* [PROBLEM REQUIREMENTS]:
Among the entries below, the lines from the one with "Give the box" up to and including the one with "in the project;" are to be restated exactly, without pictures.

[Opening AVAILABLE RECORDS section]

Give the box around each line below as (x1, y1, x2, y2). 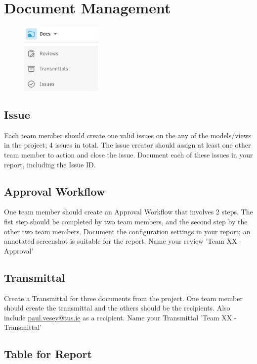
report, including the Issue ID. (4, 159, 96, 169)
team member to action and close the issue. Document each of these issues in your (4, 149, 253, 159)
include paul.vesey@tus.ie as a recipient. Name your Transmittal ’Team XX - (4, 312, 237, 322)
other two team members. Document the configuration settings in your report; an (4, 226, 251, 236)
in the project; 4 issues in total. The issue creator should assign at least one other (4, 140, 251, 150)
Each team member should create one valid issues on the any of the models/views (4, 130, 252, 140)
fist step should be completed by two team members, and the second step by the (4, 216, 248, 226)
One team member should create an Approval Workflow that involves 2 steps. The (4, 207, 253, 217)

[Closing AVAILABLE RECORDS section]
[Opening AVAILABLE RECORDS section]

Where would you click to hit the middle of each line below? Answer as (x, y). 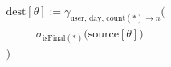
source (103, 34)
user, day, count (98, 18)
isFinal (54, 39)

[Closing AVAILABLE RECORDS section]

* [RESULT FOR THIS TASK]:
Give the box around each line below as (x1, y1, x2, y2). 
report, including the Issue ID. (4, 159, 96, 169)
team member to action and close the issue. Document each of these issues in your (4, 149, 253, 159)
include paul.vesey@tus.ie as a recipient. Name your Transmittal ’Team XX - (4, 312, 237, 322)
other two team members. Document the configuration settings in your report; an (4, 226, 251, 236)
in the project; 4 issues in total. The issue creator should assign at least one other (4, 140, 251, 150)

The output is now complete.